However, University at Buffalo researchers have developed a new treatment that uses reverse vaccination to pre-expose the body to medications and build immune tolerance. The novel treatment pairs essential proteins and enzymes with lysophosphatidylserine (Lyso-PS), a fatty acid that helps the immune system tolerate foreign substances, reducing adverse reactions to the drugs.
Unlike traditional vaccination, which uses pre-exposure to teach the immune system to attack potential threats, reverse vaccination uses exposure to teach the immune system to ignore foreign substances. The treatment could be applied to a broad range of drug therapies, autoimmune disorders and allergies, says lead investigator Sathy Balu-Iyer, PhD, professor of pharmaceutical sciences and associate dean for research in the UB School of Pharmacy and Pharmaceutical Sciences.

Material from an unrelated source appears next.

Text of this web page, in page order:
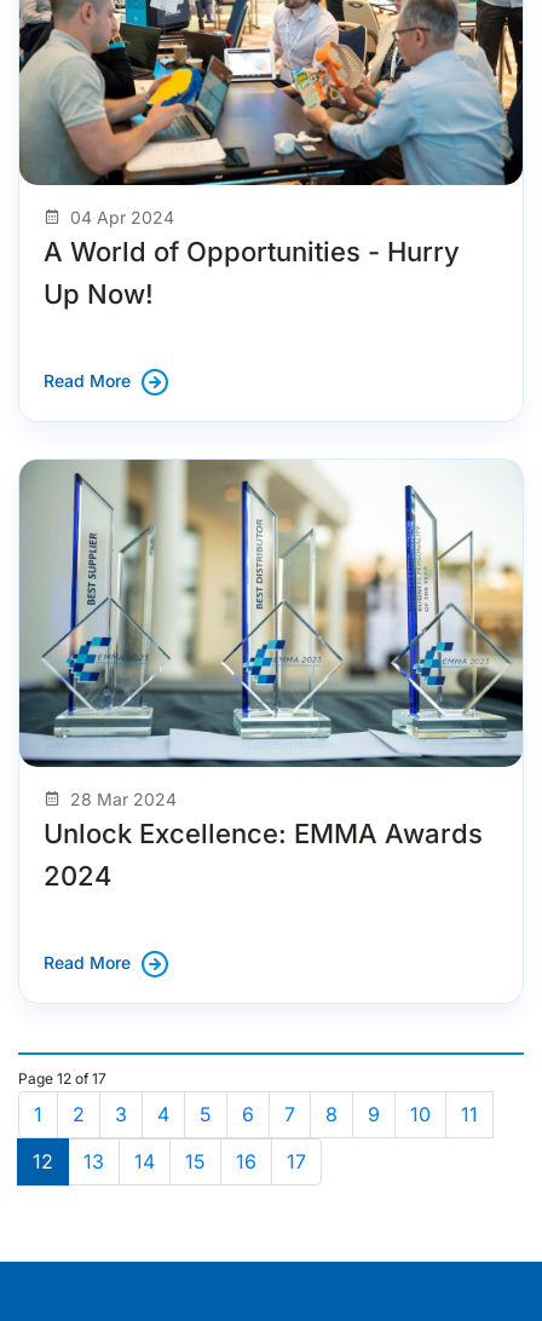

The results were published this month in Scientific Reports. Balu-Iyer recently received funding to continue preclinical research from the Empire Discovery Institute, which will license the technology and advance the treatment to the market.
"The safety and effectiveness of several life-saving therapeutic drugs are compromised by anti-drug antibodies. Once antibodies develop, clinical options available for patients become expensive and, in several cases, ineffective," said Balu-Iyer.
"Instead of attempting to reverse the anti-drug antibodies, which is highly challenging, clinical treatments that prevent antibody development may be a more effective strategy," says Nhan Hanh Nguyen, first author and pharmaceutical sciences graduate student at UB. "Our approach is based on the rationale that pre-exposure of a protein in the presence of Lyso-PS teaches the immune system not to mount a response."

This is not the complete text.